AbitibiBowater plans to emerge with a strengthened financial position by building upon the meaningful headway it has made throughout its restructuring. The company has developed a business plan, in consultation with its creditors, stakeholders, and financial advisors, which forecasts improved earning margins and cash flow. These improvements will be made possible in part by company efforts to focus its manufacturing at highly competitive operations.
The reorganized company plans to manage a more adaptive and flexible operating portfolio, designed to better capture value through market cycles and capitalize on export market opportunities. There is also potential upside, in promising growth markets, from company innovations in new inkjet product offerings. Other prospects include current efforts to further diversify the company's product mix by converting capacity toward other market segments.

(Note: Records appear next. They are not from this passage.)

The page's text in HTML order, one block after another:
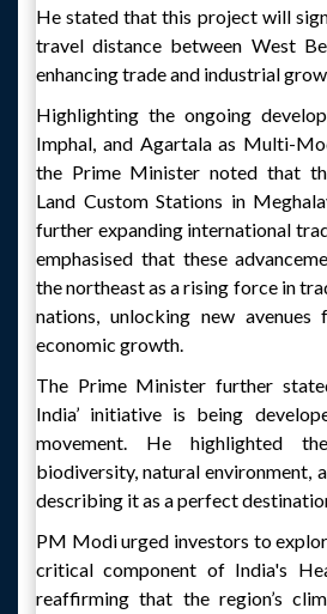
He stated that this project will
travel distance between West
enhancing trade and industrial
Highlighting the ongoing
Imphal, and Agartala as Multi-
the Prime Minister noted that
Land Custom Stations in
further expanding international
emphasised that these
the northeast as a rising force in
nations, unlocking new avenues
economic growth.
The Prime Minister further
India’ initiative is being
movement. He highlighted
biodiversity, natural environment,
describing it as a perfect
PM Modi urged investors to
critical component of India's
reaffirming that the region’s

As of 17 May 2010, the company has ceased newsprint production at its Coosa Pines (Alabama, USA) paper mill and entered the packaging papers market with linerboard and corrugated medium and natural kraft and bag grades. Another example of a capacity conversion is the recent shift of 100,000 metric tons of newsprint capacity at the company's Calhoun (Tennessee, USA) mill to specialty grades.

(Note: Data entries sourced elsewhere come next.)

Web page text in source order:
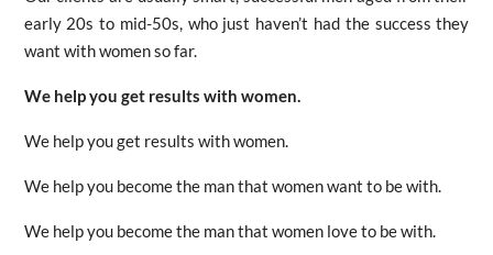
early 20s to mid-50s, who just haven’t had the success they
want with women so far.
We help you get results with women.
We help you get results with women.
We help you become the man that women want to be with.
We help you become the man that women love to be with.

Before emerging from creditor protection, the company must obtain adequate exit financing and complete efforts to address labor costs and pension issues, and satisfy other conditions set forth in the plans of reorganization. AbitibiBowater has commenced a process to obtain an exit financing package that will provide sufficient capital for the emerged company to manage business operations and execute its plans. In connection with this exit financing, the company has secured a backstop commitment from certain unsecured noteholders for a rights offering of up to $500 million along with a commitment to support the restructuring process. In this rights offering, AbitibiBowater would offer new convertible notes with a seven-year maturity from the date of closing to eligible unsecured creditors. The notes would be obtained upon exercise of the rights and convertible into common stock of the emerged company. Additional information on this rights offering has been disclosed in the court filings.
Ultimately, the company's plans of reorganization will require creditor approval and confirmation by the courts. Affected unsecured creditors who are entitled to vote will receive the court-approved disclosure and voting materials, which are expected to be mailed in July subject to court approvals. More information about AbitibiBowater's restructuring process can be found at www.abitibibowater.com or by calling toll-free 888-266-9280. International callers should dial 503-597-7698.
AbitibiBowater produces a wide range of newsprint, commercial printing papers, market pulp, and wood products. It is the eighth largest publicly traded pulp and paper manufacturer in the world. AbitibiBowater owns or operates 22 pulp and paper facilities and 26 wood products facilities located in the United States, Canada, and South Korea. Marketing its products in more than 90 countries, the company also is among the world's largest recyclers of old newspapers and magazines, and has third-party certified 100% of its managed woodlands to sustainable forest management standards. AbitibiBowater's shares trade over-the-counter on the Pink Sheets and on the OTC Bulletin Board under the stock symbol ABWTQ.